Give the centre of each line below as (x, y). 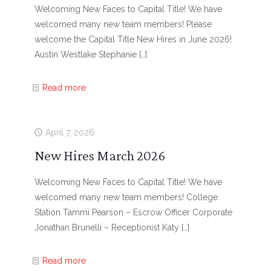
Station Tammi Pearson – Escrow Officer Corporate (133, 212)
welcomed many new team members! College (126, 197)
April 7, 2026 (70, 132)
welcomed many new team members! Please (123, 24)
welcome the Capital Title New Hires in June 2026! (133, 39)
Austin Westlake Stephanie (85, 54)
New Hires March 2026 (100, 155)
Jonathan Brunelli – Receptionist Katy (106, 227)
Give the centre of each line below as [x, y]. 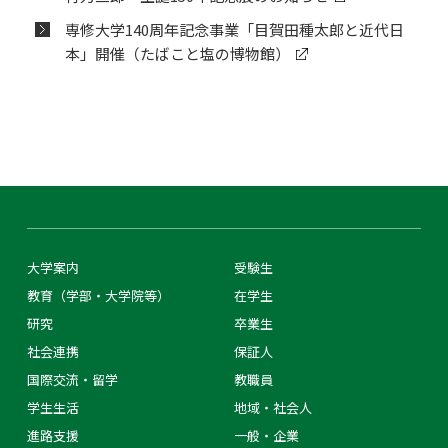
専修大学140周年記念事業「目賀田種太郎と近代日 [234, 29]
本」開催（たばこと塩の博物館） [177, 53]
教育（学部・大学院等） [98, 295]
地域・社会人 [273, 407]
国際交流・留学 [72, 379]
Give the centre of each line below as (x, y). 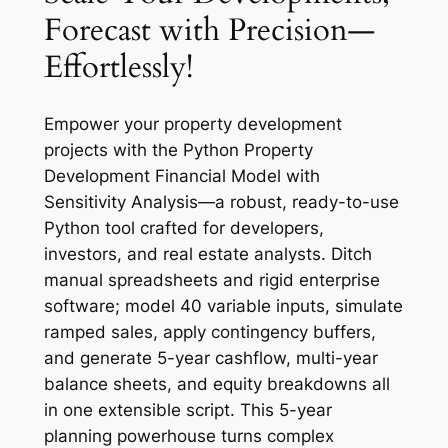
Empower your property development (192, 124)
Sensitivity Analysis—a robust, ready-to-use (221, 202)
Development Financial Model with (181, 176)
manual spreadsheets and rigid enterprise (211, 280)
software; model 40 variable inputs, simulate (223, 306)
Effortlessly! (118, 66)
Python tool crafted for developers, (183, 228)
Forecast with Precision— (209, 29)
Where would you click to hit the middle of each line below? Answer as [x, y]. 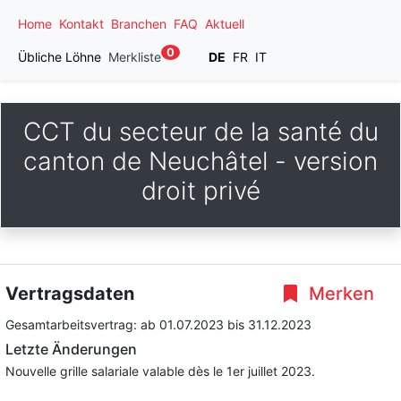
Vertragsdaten [70, 294]
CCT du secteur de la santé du [200, 132]
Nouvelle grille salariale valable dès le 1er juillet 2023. [160, 371]
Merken [339, 294]
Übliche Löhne [60, 57]
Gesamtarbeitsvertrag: [73, 324]
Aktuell [225, 24]
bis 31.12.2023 [269, 324]
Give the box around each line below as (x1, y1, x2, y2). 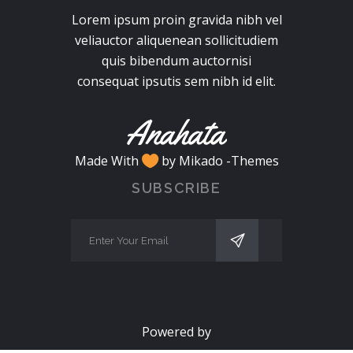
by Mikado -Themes (158, 152, 279, 169)
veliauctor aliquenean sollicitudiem (75, 32, 278, 49)
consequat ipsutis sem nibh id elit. (77, 72, 276, 90)
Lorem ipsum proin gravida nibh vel (71, 11, 282, 28)
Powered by (142, 323, 211, 340)
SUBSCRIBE (132, 180, 221, 196)
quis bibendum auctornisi (102, 52, 251, 69)
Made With (74, 152, 142, 169)
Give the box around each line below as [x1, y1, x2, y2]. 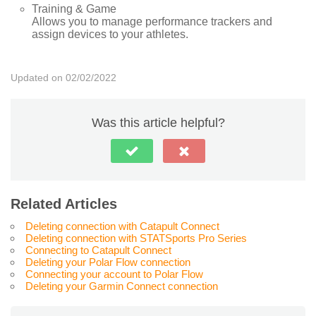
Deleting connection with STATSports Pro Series [25, 231, 247, 244]
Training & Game [32, 2, 116, 15]
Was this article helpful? [91, 115, 225, 130]
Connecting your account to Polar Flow [25, 267, 203, 280]
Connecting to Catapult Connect [25, 243, 171, 256]
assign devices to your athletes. [32, 28, 188, 40]
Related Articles [11, 195, 117, 212]
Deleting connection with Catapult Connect [25, 219, 219, 232]
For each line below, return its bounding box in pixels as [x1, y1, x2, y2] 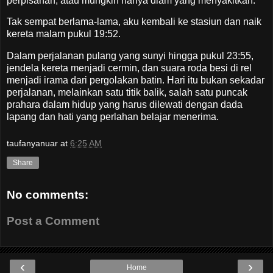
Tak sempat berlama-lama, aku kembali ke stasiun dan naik [7, 16, 261, 27]
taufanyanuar [7, 138, 58, 148]
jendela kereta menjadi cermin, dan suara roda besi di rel [7, 63, 252, 74]
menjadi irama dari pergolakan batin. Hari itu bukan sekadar [7, 75, 264, 86]
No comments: [7, 188, 88, 201]
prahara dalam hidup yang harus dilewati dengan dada [7, 99, 243, 110]
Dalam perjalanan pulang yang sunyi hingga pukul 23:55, [7, 51, 253, 62]
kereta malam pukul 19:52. [7, 29, 123, 40]
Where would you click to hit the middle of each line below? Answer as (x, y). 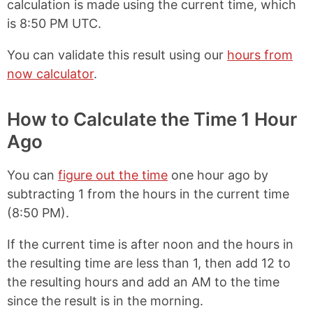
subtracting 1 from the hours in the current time (148, 194)
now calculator (50, 73)
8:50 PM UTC (59, 23)
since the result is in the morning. (105, 300)
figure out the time (113, 175)
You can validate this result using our (117, 54)
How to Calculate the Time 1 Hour (152, 119)
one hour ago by (218, 175)
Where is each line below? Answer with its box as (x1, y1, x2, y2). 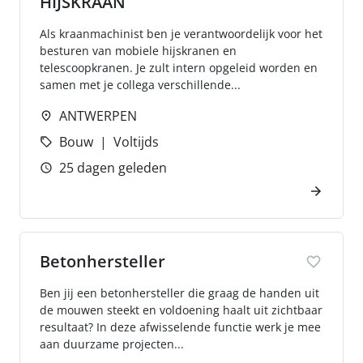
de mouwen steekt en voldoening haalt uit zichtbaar (40, 302, 322, 318)
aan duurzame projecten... (40, 336, 184, 352)
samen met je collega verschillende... (40, 77, 241, 92)
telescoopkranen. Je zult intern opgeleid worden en (40, 60, 318, 75)
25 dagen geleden (59, 159, 167, 177)
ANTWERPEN (59, 107, 137, 125)
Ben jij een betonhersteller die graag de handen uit (40, 285, 319, 301)
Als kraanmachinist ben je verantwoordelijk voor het (40, 26, 322, 41)
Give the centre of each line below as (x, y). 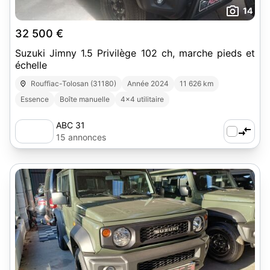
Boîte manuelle (85, 99)
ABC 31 (71, 125)
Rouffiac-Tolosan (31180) (74, 83)
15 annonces (81, 137)
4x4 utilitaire (142, 99)
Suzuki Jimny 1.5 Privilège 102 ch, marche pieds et (135, 53)
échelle (31, 65)
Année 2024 (148, 83)
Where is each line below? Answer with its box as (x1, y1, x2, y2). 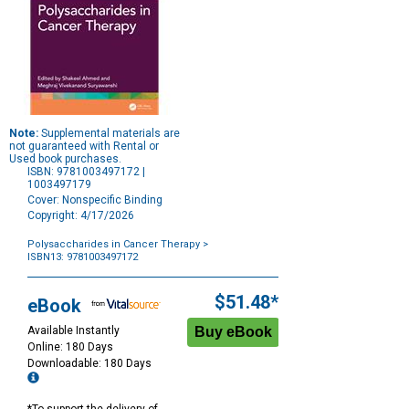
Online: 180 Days (27, 341, 113, 354)
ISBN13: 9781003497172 (27, 251, 138, 264)
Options (26, 275, 66, 288)
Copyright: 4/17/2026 (27, 209, 134, 223)
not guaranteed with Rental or (9, 140, 159, 153)
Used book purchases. (9, 152, 121, 166)
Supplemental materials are (38, 127, 180, 141)
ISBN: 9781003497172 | (27, 165, 145, 179)
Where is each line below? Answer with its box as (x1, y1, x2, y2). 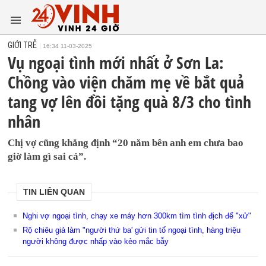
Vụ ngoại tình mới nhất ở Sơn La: (8, 51, 224, 74)
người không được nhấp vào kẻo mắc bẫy (23, 237, 169, 246)
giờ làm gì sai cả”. (8, 151, 87, 162)
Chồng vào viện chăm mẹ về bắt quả (8, 71, 245, 93)
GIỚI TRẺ (8, 40, 37, 50)
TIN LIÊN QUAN (23, 187, 85, 197)
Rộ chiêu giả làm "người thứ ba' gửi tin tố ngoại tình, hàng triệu (23, 226, 241, 235)
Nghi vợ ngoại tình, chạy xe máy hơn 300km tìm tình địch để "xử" (23, 211, 252, 220)
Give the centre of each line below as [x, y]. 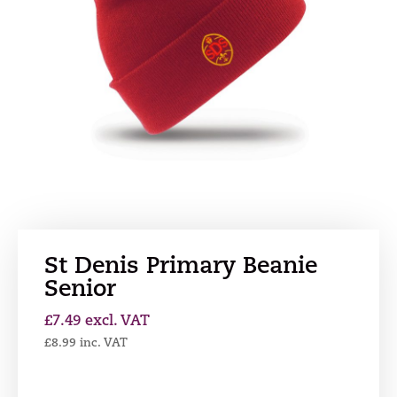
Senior [80, 291]
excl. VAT [117, 322]
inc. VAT [104, 344]
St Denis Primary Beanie [181, 268]
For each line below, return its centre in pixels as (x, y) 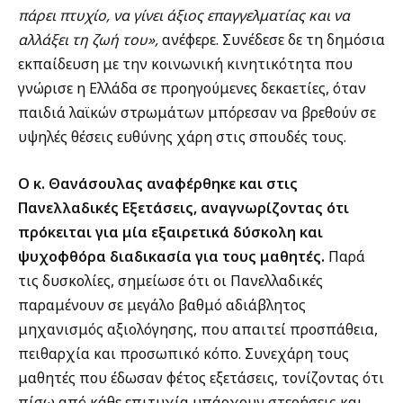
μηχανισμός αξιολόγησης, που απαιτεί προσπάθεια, (198, 329)
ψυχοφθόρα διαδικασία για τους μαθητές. (171, 256)
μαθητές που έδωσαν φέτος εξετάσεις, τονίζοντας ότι (201, 377)
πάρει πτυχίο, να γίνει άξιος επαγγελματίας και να (184, 16)
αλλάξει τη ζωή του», (88, 40)
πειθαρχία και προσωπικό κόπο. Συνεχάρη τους (184, 353)
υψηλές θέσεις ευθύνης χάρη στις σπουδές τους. (182, 137)
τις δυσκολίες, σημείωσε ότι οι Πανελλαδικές (170, 280)
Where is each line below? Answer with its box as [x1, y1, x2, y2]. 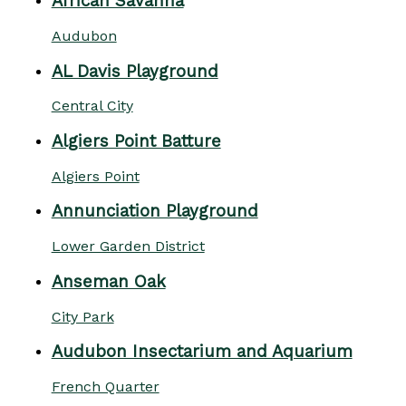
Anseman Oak [51, 271, 166, 292]
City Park [51, 307, 114, 325]
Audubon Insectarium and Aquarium [51, 342, 353, 362]
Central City [51, 97, 133, 115]
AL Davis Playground [51, 61, 218, 82]
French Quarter [51, 378, 159, 395]
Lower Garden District [51, 237, 205, 256]
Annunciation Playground [51, 201, 258, 222]
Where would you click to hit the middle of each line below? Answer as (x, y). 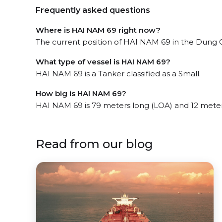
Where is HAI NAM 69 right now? (98, 30)
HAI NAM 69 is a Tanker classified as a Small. (118, 74)
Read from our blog (94, 144)
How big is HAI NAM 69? (81, 93)
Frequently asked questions (93, 10)
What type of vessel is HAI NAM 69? (103, 62)
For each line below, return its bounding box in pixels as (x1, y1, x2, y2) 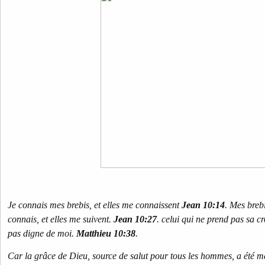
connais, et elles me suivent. (8, 214, 114, 224)
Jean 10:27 (114, 214, 157, 224)
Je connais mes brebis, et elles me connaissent (8, 200, 182, 210)
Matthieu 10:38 (76, 228, 135, 238)
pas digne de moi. (8, 228, 76, 238)
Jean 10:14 (182, 200, 225, 210)
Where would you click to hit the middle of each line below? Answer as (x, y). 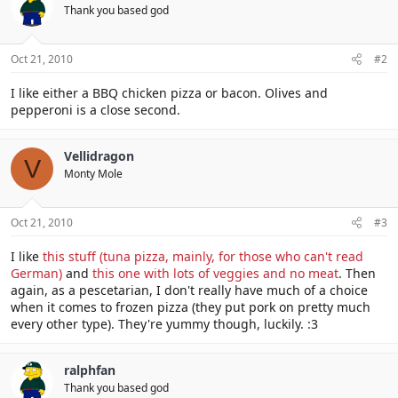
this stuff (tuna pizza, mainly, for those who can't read (203, 256)
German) (36, 273)
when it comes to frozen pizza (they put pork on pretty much (191, 307)
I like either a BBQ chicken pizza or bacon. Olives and (169, 93)
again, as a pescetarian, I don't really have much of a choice (189, 290)
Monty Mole (93, 174)
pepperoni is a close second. (96, 110)
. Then (357, 273)
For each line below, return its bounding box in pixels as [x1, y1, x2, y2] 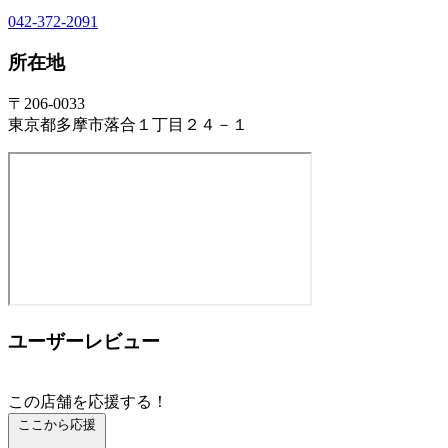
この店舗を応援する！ [8, 392, 168, 410]
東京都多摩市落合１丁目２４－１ [8, 116, 248, 134]
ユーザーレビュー [8, 330, 160, 352]
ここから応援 [18, 416, 96, 432]
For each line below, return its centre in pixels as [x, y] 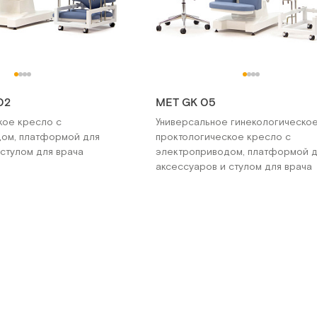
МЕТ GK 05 [186, 103]
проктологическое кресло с [224, 137]
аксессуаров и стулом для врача [234, 167]
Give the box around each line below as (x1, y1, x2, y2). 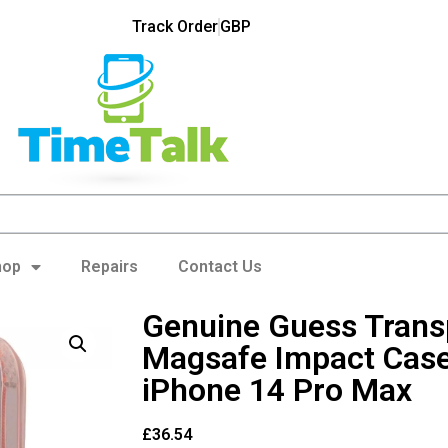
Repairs (80, 256, 138, 276)
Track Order (132, 17, 218, 36)
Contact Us (177, 256, 262, 276)
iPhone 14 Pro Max (142, 370, 412, 409)
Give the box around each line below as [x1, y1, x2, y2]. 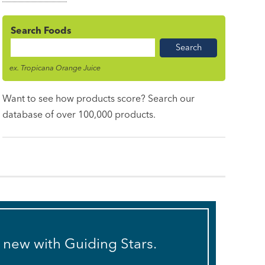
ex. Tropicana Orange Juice [9, 62, 101, 72]
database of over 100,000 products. [2, 108, 156, 120]
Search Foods [11, 24, 72, 37]
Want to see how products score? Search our [2, 92, 195, 104]
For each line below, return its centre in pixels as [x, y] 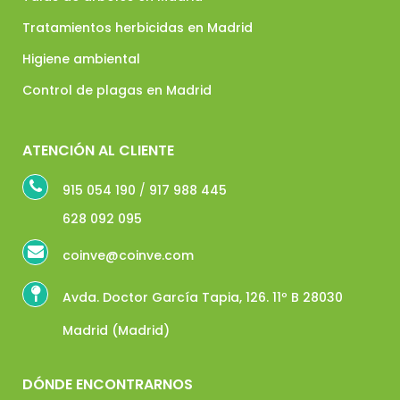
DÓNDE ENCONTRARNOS [108, 384]
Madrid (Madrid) [116, 330]
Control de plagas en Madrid [117, 90]
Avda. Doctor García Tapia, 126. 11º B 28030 [203, 297]
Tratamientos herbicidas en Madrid [137, 28]
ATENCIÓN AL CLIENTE [98, 150]
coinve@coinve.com [128, 255]
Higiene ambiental [81, 59]
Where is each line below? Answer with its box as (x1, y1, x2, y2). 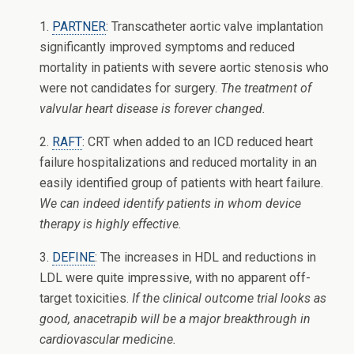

##########

Only the number is wanted: count the lines of the records that hold the word "yang".

Written solution>
2